In the work that follows X has the binomial distribution, Xn has the normal distribution and Z has the standard normal distribution.

Remember that for any normal random variable Xn, you can transform it into standard units via: Z = (Xn - μ ) / σ

P( Xb ≥ 500 ) =

1000

∑ P(Xb = x) = 0.0008465492

x = 500

≈ P( Xn ≥ 499.5 )

= P( Z ≥ ( 499.5 - 450 ) / 15.73213 )

= P( Z ≥ 3.146427 )

= 0.0008263939

=== === === === === == ===

6)

For any normal random variable X with mean μ and standard deviation σ , X ~ Normal( μ , σ ), (note that in most textbooks and literature the notation is with the variance, i.e., X ~ Normal( μ , σ² ). Most software denotes the normal with just the standard deviation.)

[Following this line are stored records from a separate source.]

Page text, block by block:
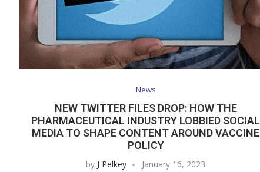
News
NEW TWITTER FILES DROP: HOW THE
PHARMACEUTICAL INDUSTRY LOBBIED SOCIAL
MEDIA TO SHAPE CONTENT AROUND VACCINE
POLICY
by J Pelkey January 16, 2023
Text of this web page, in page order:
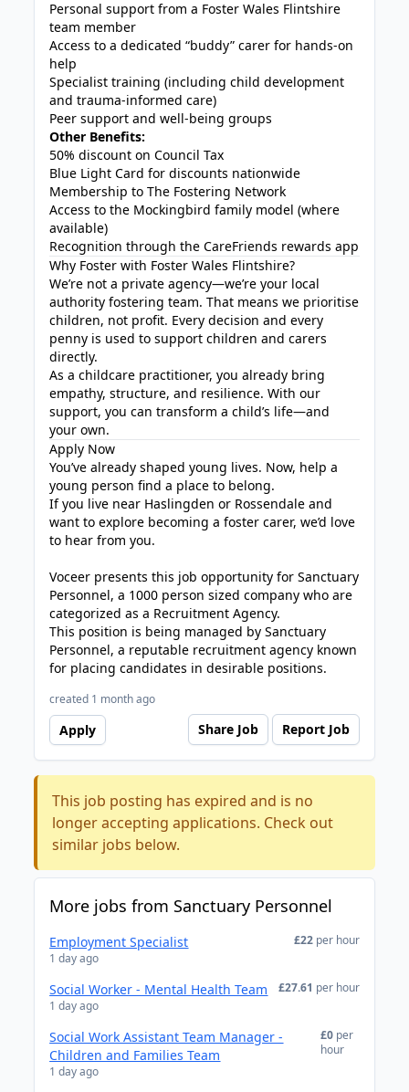
Personal support from a Foster Wales Flintshire
team member
Access to a dedicated “buddy” carer for hands-on
help
Specialist training (including child development
and trauma-informed care)
Peer support and well-being groups
Other Benefits:
50% discount on Council Tax
Blue Light Card for discounts nationwide
Membership to The Fostering Network
Access to the Mockingbird family model (where
available)
Recognition through the CareFriends rewards app
Why Foster with Foster Wales Flintshire?
We’re not a private agency—we’re your local
authority fostering team. That means we prioritise
children, not profit. Every decision and every
penny is used to support children and carers
directly.
As a childcare practitioner, you already bring
empathy, structure, and resilience. With our
support, you can transform a child’s life—and
your own.
Apply Now
You’ve already shaped young lives. Now, help a
young person find a place to belong.
If you live near Haslingden or Rossendale and
want to explore becoming a foster carer, we’d love
to hear from you.
Voceer presents this job opportunity for Sanctuary
Personnel, a 1000 person sized company who are
categorized as a Recruitment Agency.
This position is being managed by Sanctuary
Personnel, a reputable recruitment agency known
for placing candidates in desirable positions.
created 1 month ago
Apply Share Job Report Job
This job posting has expired and is no
longer accepting applications. Check out
similar jobs below.
More jobs from Sanctuary Personnel
Employment Specialist
1 day ago
£22 per hour
Social Worker - Mental Health Team
1 day ago
£27.61 per hour
Social Work Assistant Team Manager -
Children and Families Team
1 day ago
£0 per
hour
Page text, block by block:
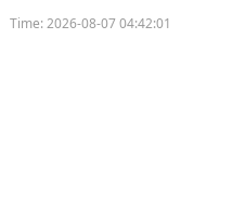
Time:2026-08-07 04:42:01
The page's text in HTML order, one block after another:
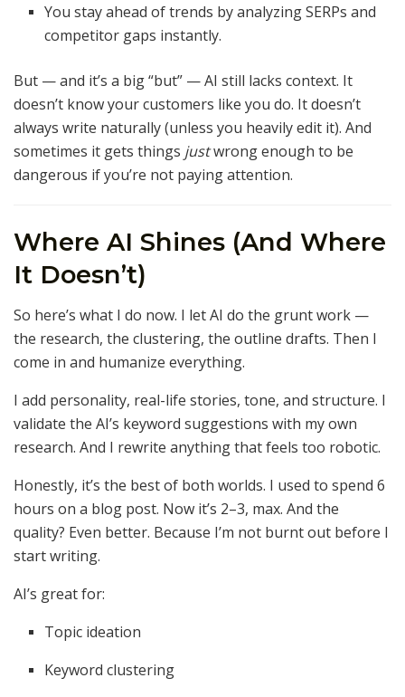
You stay ahead of trends by analyzing SERPs and
competitor gaps instantly.
But — and it’s a big “but” — AI still lacks context. It
doesn’t know your customers like you do. It doesn’t
always write naturally (unless you heavily edit it). And
sometimes it gets things justwrong enough to be
dangerous if you’re not paying attention.
Where AI Shines (And Where
It Doesn’t)
So here’s what I do now. I let AI do the grunt work —
the research, the clustering, the outline drafts. Then I
come in and humanize everything.
I add personality, real-life stories, tone, and structure. I
validate the AI’s keyword suggestions with my own
research. And I rewrite anything that feels too robotic.
Honestly, it’s the best of both worlds. I used to spend 6
hours on a blog post. Now it’s 2–3, max. And the
quality? Even better. Because I’m not burnt out before I
start writing.
AI’s great for:
Topic ideation
Keyword clustering
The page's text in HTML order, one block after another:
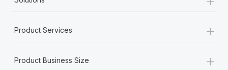
Product Services +
Product Business Size +
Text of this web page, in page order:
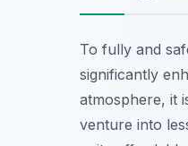
To fully and
significantly
atmosphere, it
venture into
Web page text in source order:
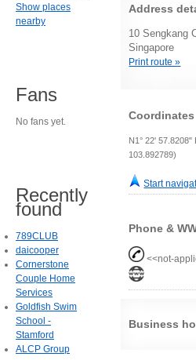
Address
10 Sengkang
Singapore
Print route »
Coordinates
N1° 22'
103.892789)
Start
Phone &
<<not-
Business
Show places
nearby
Fans
No fans yet.
Recently
found
789CLUB
daicooper
Cornerstone
Couple Home
Services
Goldfish Swim
School -
Stamford
ALCP Group
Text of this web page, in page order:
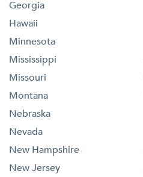
Georgia
Hawaii
Minnesota
Mississippi
Missouri
Montana
Nebraska
Nevada
New Hampshire
New Jersey
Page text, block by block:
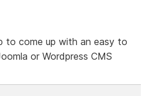
to come up with an easy to
or Wordpress CMS
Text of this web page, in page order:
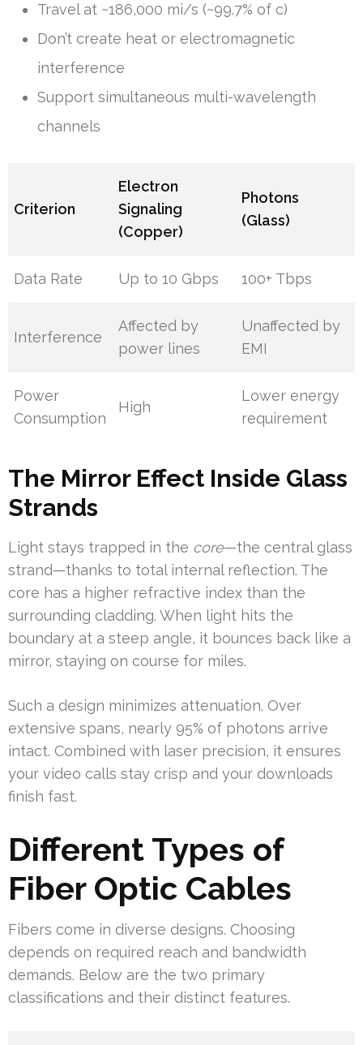
Travel at ~186,000 mi/s (~99.7% of c)
Don’t create heat or electromagnetic
interference
Support simultaneous multi-wavelength
channels
Criterion
Electron
Signaling
(Copper)
Photons
(Glass)
Data Rate Up to 10 Gbps 100+ Tbps
Interference
Affected by
power lines
Unaffected by
EMI
Power
Consumption
High
Lower energy
requirement
The Mirror Effect Inside Glass
Strands
Light stays trapped in the core—the central glass
strand—thanks to total internal reflection. The
core has a higher refractive index than the
surrounding cladding. When light hits the
boundary at a steep angle, it bounces back like a
mirror, staying on course for miles.
Such a design minimizes attenuation. Over
extensive spans, nearly 95% of photons arrive
intact. Combined with laser precision, it ensures
your video calls stay crisp and your downloads
finish fast.
Different Types of
Fiber Optic Cables
Fibers come in diverse designs. Choosing
depends on required reach and bandwidth
demands. Below are the two primary
classifications and their distinct features.
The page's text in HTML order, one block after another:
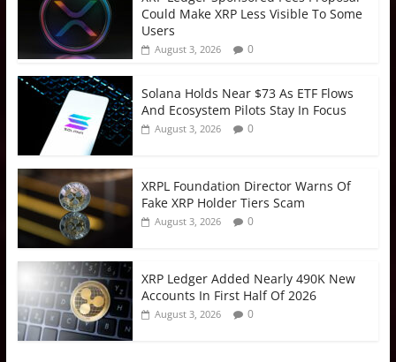
Could Make XRP Less Visible To Some
Users
August 3, 2026 0
Solana Holds Near $73 As ETF Flows
And Ecosystem Pilots Stay In Focus
August 3, 2026 0
XRPL Foundation Director Warns Of
Fake XRP Holder Tiers Scam
August 3, 2026 0
XRP Ledger Added Nearly 490K New
Accounts In First Half Of 2026
August 3, 2026 0
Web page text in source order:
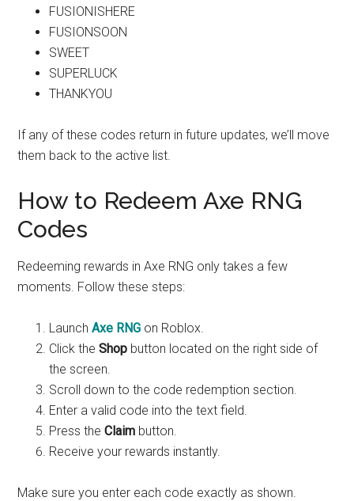
FUSIONISHERE
FUSIONSOON
SWEET
SUPERLUCK
THANKYOU
If any of these codes return in future updates, we’ll move
them back to the active list.
How to Redeem Axe RNG
Codes
Redeeming rewards in Axe RNG only takes a few
moments. Follow these steps:
LaunchAxe RNG on Roblox.
Click theShop button located on the right side of
the screen.
Scroll down to the code redemption section.
Enter a valid code into the text field.
Press theClaim button.
Receive your rewards instantly.
Make sure you enter each code exactly as shown.
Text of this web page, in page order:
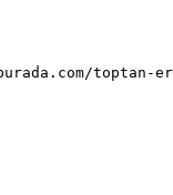
toptan-
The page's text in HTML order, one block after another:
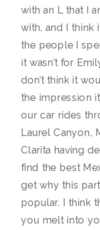
with an L that I
with, and I think
the people I
it wasn’t for
don’t think it
the impression
our car rides
Laurel Canyon,
Clarita having
find the best
get why this
popular. I think
you melt into

You can translate into standard normal units by:

Z = ( X - μ ) / σ

Where Z ~ Normal( μ = 0, σ = 1). You can then use the standard normal cdf tables to get probabilities.

If you are looking at the mean of a sample, then remember that for any sample with a large enough sample size the mean will be normally distributed. This is called the Central Limit Theorem.

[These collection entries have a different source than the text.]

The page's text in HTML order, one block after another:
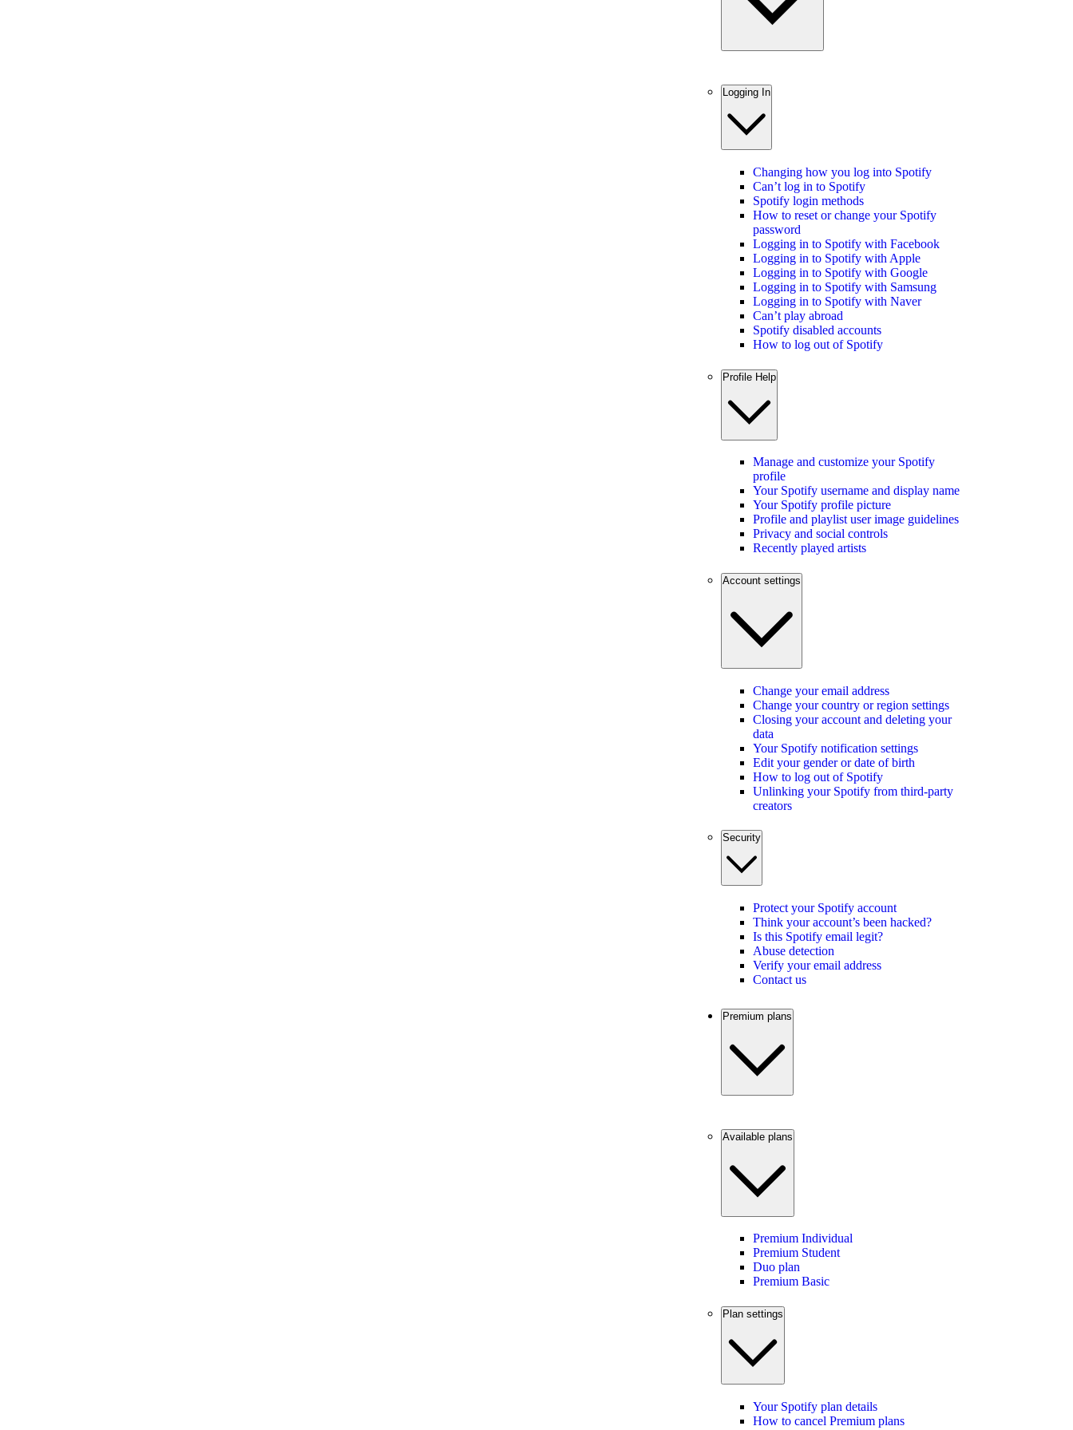
Logging In
Changing how you log into Spotify
Can’t log in to Spotify
Spotify login methods
How to reset or change your Spotify
password
Logging in to Spotify with Facebook
Logging in to Spotify with Apple
Logging in to Spotify with Google
Logging in to Spotify with Samsung
Logging in to Spotify with Naver
Can’t play abroad
Spotify disabled accounts
How to log out of Spotify
Profile Help
Manage and customize your Spotify
profile
Your Spotify username and display name
Your Spotify profile picture
Profile and playlist user image guidelines
Privacy and social controls
Recently played artists
Account settings
Change your email address
Change your country or region settings
Closing your account and deleting your
data
Your Spotify notification settings
Edit your gender or date of birth
How to log out of Spotify
Unlinking your Spotify from third-party
creators
Security
Protect your Spotify account
Think your account’s been hacked?
Is this Spotify email legit?
Abuse detection
Verify your email address
Contact us
Premium plans
Available plans
Premium Individual
Premium Student
Duo plan
Premium Basic
Plan settings
Your Spotify plan details
How to cancel Premium plans

If a sample of size is is drawn from a population with mean μ and standard deviation σ then the sample average xBar is normally distributed

with mean μ and standard deviation σ /√(n)

An applet for finding the values

http://www-stat.stanford.edu/~naras/jsm/FindProbability.html

calculator

http://stattrek.com/Tables/normal.aspx

how to read the tables

http://rlbroderson.tripod.com/statistics/norm_prob_dist_ed9.html

In this question we have

X ~ Normal( μx = 7.2 , σx² = 28.09 )

X ~ Normal( μx = 7.2 , σx = 5.3 )

Find P( X > 15.8 )

P( ( X - μ ) / σ > ( 15.8 - 7.2 ) / 5.3 )

= P( Z > 1.622642 )

= P( Z < -1.622642 )

= 0.05233303

== === === == === == == ==

8)

In this question we have

Xbar ~ Normal( μ = 7.2 , σ² = 28.09 / 55 )

Xbar ~ Normal( μ = 7.2 , σ² = 0.5107273 )

Xbar ~ Normal( μ = 7.2 , σ = 5.3 / sqrt( 55 ) )

Xbar ~ Normal( μ = 7.2 , σ = 0.7146519 )

Find P( Xbar > 14.2 )

P( ( Xbar - μ ) / σ > ( 14.2 - 7.2 ) / 0.7146519 )

= P( Z > 9.79498 )

= P( Z < -9.79498 )

= 5.916092e-23

== == == == ==

9)

Find P( Xbar < 6 )

P( ( Xbar - μ ) / σ < ( 6 - 7.2 ) / 0.7146519 )

= P( Z < -1.679139 )

= 0.04656245

== === === === == == === ==

10)

which 55 samples the central limit theorem will allow the mean to more than likely behave as a normal random variable regardless of the underlying distribution.

Let X1, X2, ... , Xn be a simple random sample from a population with mean μ and variance σ².

Let Xbar be the sample mean = 1/n * ∑Xi

Let Sn be the sum of sample observations: Sn = ∑Xi

then, if n is sufficiently large:

Xbar has the normal distribution with mean μ and variance σ² / n

Xbar ~ Normal(μ , σ² / n)

Sn has the normal distribution with mean nμ and variance nσ²

Sn ~ Normal(nμ , nσ²)

The great thing is that it does not matter what the under lying distribution is, the central limit theorem holds. It was proven by Markov using continuing fractions.

if the sample comes from a uniform distribution the sufficient sample size is as small as 12

if the sample comes from an exponential distribution the sufficient sample size could be several hundred to several thousand.

if the data comes from a normal distribution to start with then any sample size is sufficient.

for n < 30, if the sample is from a normal distribution we use the Student t statistic to estimate the distribution. We do this because the Student t takes into account the uncertainty in the estimate for the standard deviation.

if we now the population standard deviation then we can use the z statistic from the beginning.

the value of 30 was empirically defined because at around that sample size, the quantiles of the student t are very close the quantiles of the standard normal.